▸ WHAT TO DO
Answer with a single number stating how many lines of the entries below include the string "allerdings".

▸ STUDY MATERIAL
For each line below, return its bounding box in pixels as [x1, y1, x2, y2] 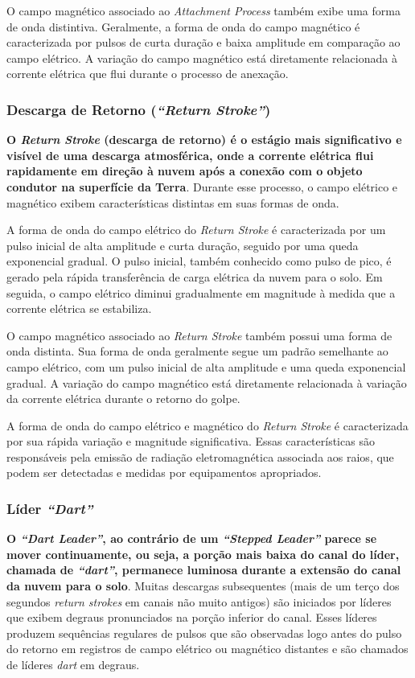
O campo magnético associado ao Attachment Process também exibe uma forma [6, 2, 401, 18]
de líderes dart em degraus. [6, 656, 140, 673]
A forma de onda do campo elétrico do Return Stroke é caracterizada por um [6, 221, 386, 238]
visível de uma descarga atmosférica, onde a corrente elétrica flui [6, 146, 374, 163]
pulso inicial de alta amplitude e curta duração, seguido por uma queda [6, 236, 359, 253]
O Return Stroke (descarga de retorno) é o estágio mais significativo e [6, 131, 402, 148]
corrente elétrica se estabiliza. [6, 300, 152, 317]
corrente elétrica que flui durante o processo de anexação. [6, 65, 289, 82]
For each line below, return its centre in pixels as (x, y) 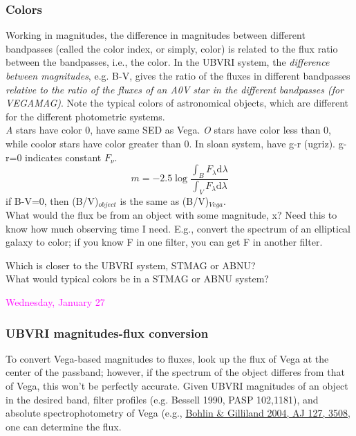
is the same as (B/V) (165, 200)
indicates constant (63, 157)
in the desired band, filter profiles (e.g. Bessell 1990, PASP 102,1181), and (162, 399)
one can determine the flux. (64, 426)
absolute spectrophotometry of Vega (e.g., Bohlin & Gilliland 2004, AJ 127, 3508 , (178, 413)
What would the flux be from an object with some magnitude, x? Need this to (171, 215)
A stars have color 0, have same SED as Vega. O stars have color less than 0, (169, 130)
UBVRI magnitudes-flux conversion (107, 333)
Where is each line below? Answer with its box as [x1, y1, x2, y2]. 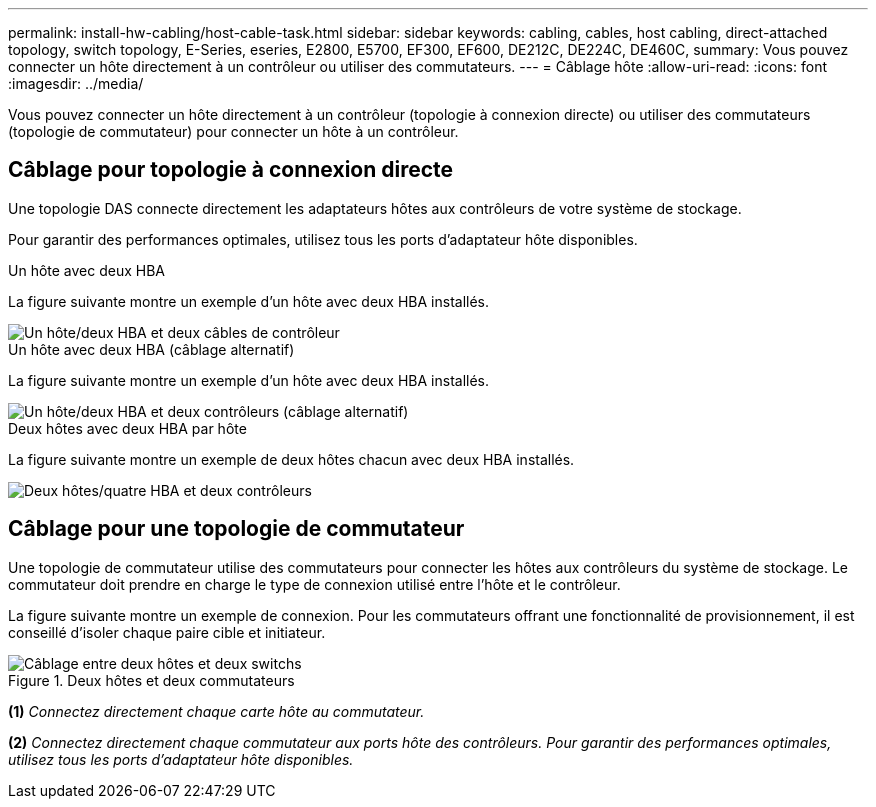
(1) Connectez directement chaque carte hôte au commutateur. [8, 702, 425, 720]
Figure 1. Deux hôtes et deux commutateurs [8, 671, 295, 689]
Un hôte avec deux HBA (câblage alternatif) [8, 340, 295, 358]
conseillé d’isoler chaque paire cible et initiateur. [8, 623, 326, 641]
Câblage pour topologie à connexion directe [8, 157, 454, 183]
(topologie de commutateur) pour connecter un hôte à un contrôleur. [8, 123, 459, 140]
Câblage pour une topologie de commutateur [8, 516, 465, 542]
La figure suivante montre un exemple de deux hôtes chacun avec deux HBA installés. [8, 450, 575, 468]
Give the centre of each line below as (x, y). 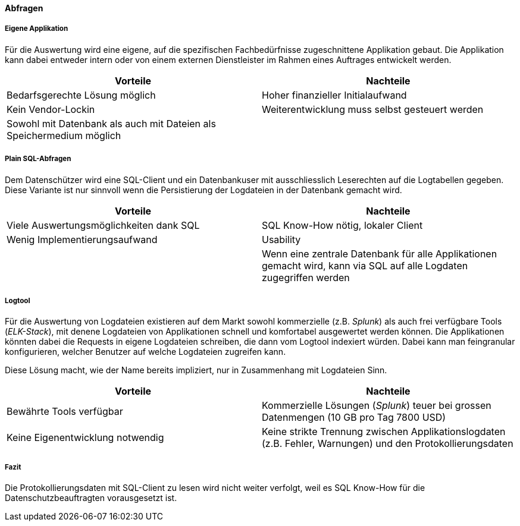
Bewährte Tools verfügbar (65, 412)
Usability (281, 239)
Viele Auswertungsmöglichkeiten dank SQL (103, 225)
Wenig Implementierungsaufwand (82, 239)
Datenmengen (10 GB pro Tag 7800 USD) (354, 418)
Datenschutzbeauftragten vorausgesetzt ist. (91, 498)
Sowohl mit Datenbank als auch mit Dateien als (111, 123)
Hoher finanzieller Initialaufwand (334, 95)
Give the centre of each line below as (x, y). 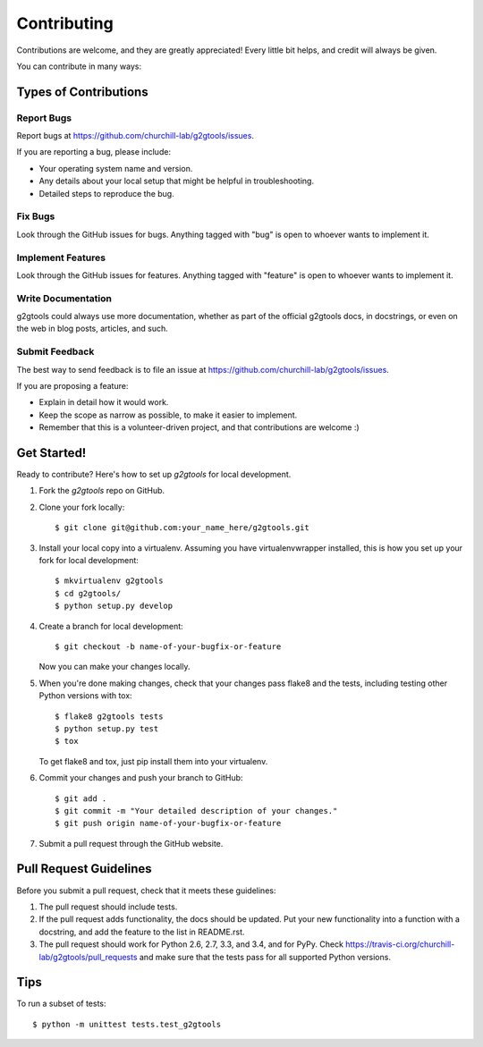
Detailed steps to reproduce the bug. (106, 193)
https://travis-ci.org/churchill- (400, 944)
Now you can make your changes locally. (114, 667)
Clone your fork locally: (82, 507)
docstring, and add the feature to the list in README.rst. (142, 932)
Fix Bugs (36, 216)
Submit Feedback (55, 351)
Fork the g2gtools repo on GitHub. (102, 491)
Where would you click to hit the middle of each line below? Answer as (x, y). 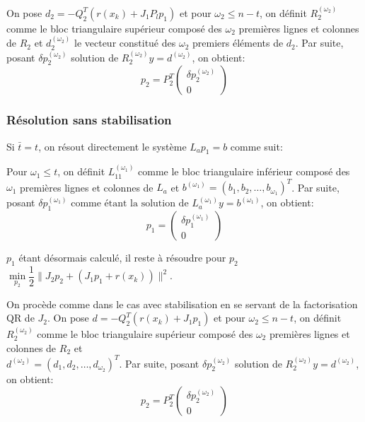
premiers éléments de (238, 43)
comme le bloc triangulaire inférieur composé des (244, 171)
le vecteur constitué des (125, 43)
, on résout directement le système (112, 146)
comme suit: (256, 146)
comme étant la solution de (130, 204)
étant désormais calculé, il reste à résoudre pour (122, 258)
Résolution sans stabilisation (89, 120)
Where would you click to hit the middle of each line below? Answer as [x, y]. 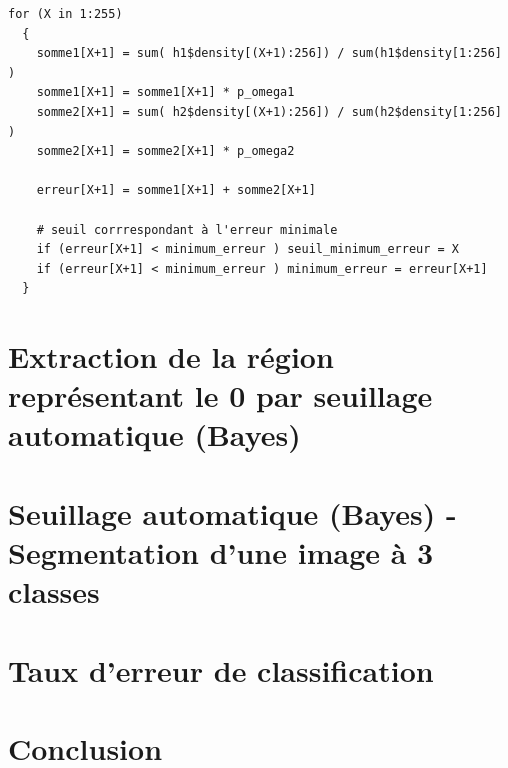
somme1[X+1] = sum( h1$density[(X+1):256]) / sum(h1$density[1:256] [269, 53]
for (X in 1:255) [65, 14]
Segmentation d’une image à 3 [221, 552]
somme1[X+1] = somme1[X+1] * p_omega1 [165, 92]
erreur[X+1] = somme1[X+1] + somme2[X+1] [176, 190]
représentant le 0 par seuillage [220, 395]
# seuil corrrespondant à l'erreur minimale [187, 229]
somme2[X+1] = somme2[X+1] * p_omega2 [165, 151]
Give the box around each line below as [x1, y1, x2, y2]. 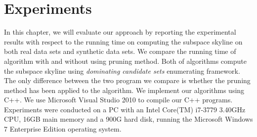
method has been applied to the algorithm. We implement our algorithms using [4, 85, 245, 95]
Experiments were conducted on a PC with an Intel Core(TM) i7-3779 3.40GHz [4, 104, 246, 114]
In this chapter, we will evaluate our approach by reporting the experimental [4, 27, 236, 37]
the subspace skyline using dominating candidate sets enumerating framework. [4, 65, 240, 76]
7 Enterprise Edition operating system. [4, 124, 122, 134]
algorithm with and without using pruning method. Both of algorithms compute [4, 55, 247, 66]
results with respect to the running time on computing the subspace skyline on [4, 36, 243, 46]
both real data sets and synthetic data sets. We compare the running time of [4, 46, 236, 56]
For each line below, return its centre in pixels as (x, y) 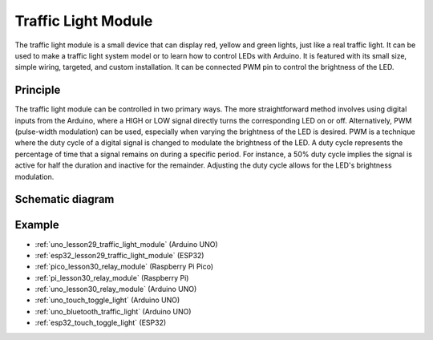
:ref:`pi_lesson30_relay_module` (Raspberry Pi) (112, 277)
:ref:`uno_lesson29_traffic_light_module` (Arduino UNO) (126, 244)
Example (37, 225)
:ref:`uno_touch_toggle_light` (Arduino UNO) (107, 300)
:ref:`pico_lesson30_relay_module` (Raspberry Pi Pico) (124, 267)
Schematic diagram (65, 199)
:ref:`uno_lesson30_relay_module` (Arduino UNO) (116, 289)
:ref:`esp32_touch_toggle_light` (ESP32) (101, 323)
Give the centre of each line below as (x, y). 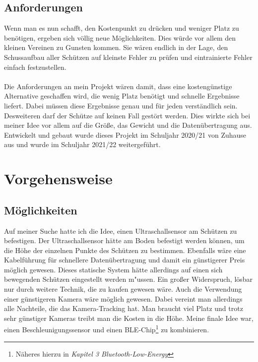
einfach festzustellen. (35, 67)
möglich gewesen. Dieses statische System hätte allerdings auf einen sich (113, 269)
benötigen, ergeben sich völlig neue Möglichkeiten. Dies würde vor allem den (120, 37)
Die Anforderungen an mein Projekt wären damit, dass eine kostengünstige (118, 86)
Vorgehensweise (58, 179)
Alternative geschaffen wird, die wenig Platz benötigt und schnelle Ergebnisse (122, 96)
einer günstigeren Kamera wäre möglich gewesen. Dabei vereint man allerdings (123, 298)
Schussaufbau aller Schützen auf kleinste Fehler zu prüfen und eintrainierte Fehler (128, 57)
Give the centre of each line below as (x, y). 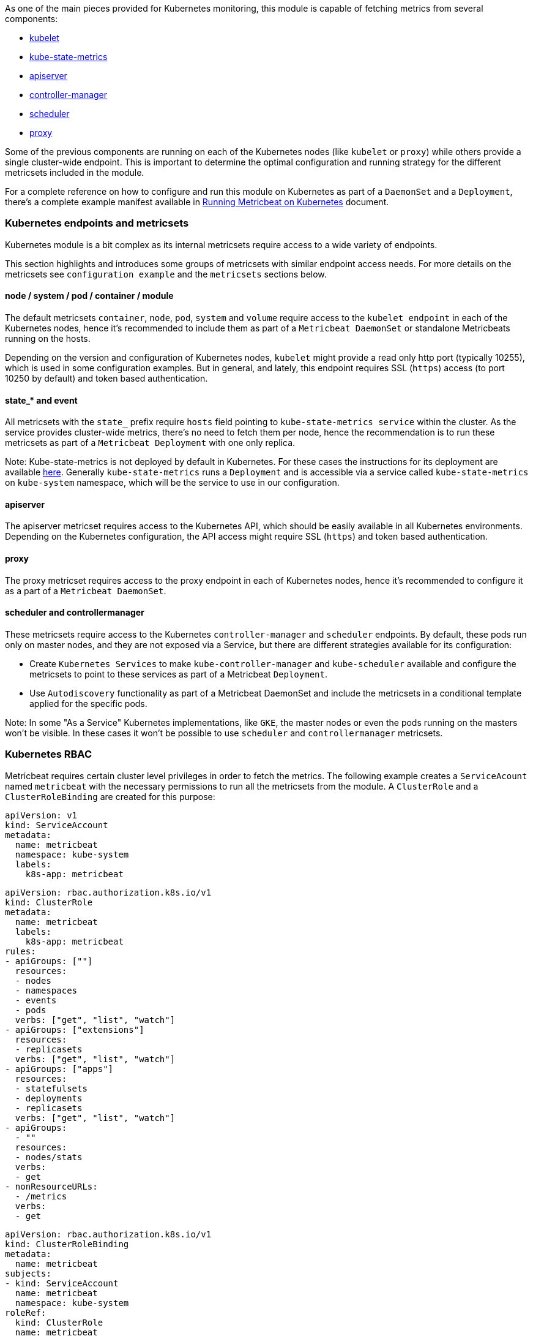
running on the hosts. (48, 338)
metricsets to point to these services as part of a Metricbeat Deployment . (178, 674)
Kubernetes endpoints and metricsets (97, 223)
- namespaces (46, 990)
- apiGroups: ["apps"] (59, 1069)
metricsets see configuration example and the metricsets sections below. (166, 274)
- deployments (49, 1098)
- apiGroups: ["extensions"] (75, 1029)
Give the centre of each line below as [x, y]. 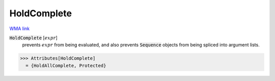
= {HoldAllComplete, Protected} [66, 65]
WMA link [20, 29]
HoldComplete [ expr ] [34, 38]
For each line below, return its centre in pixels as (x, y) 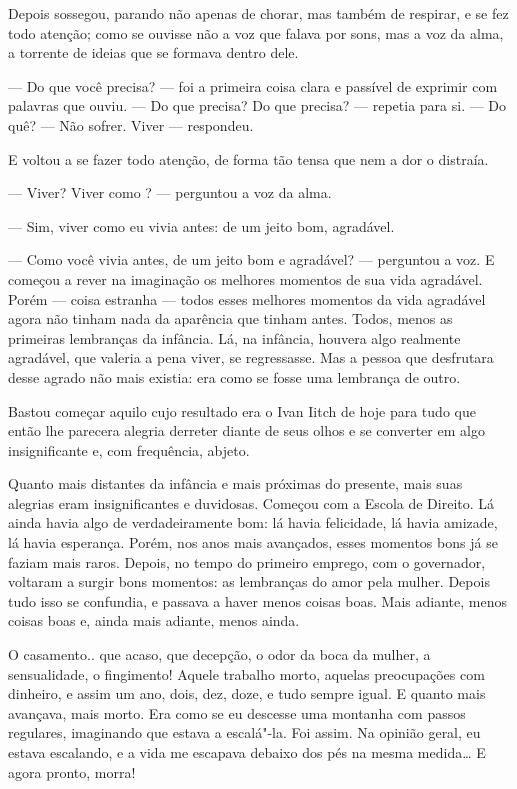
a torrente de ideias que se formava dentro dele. (153, 52)
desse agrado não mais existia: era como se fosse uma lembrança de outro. (234, 376)
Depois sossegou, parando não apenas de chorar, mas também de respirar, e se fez (258, 13)
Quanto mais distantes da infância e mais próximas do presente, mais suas (235, 483)
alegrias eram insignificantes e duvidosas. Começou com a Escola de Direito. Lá (251, 502)
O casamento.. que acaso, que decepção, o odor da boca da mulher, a (219, 654)
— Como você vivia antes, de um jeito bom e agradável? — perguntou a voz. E (251, 259)
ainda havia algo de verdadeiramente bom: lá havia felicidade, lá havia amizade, (253, 522)
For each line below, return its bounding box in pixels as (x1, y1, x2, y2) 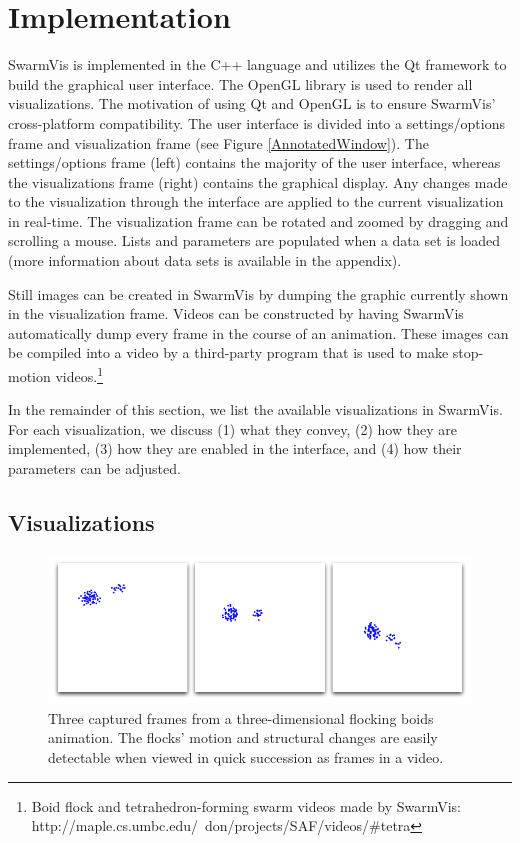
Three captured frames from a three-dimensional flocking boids (48, 707, 434, 728)
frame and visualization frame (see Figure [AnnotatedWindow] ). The (8, 132, 429, 153)
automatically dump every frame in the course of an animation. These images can (8, 322, 509, 343)
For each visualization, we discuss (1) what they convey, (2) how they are (8, 418, 457, 439)
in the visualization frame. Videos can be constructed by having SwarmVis (8, 303, 464, 324)
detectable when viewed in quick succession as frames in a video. (48, 746, 444, 767)
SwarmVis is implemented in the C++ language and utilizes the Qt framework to (8, 54, 507, 75)
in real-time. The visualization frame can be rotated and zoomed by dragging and (8, 210, 509, 231)
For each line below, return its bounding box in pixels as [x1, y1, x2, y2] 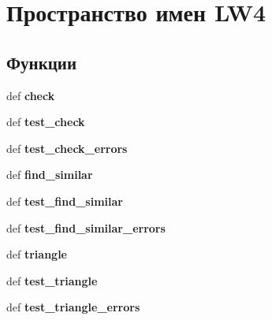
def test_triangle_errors [6, 299, 140, 315]
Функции [6, 50, 77, 74]
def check [6, 87, 55, 103]
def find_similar [6, 166, 93, 183]
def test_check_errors [6, 140, 128, 156]
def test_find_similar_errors [6, 219, 166, 236]
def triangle [6, 246, 67, 262]

▸ RESPONSE AREA
2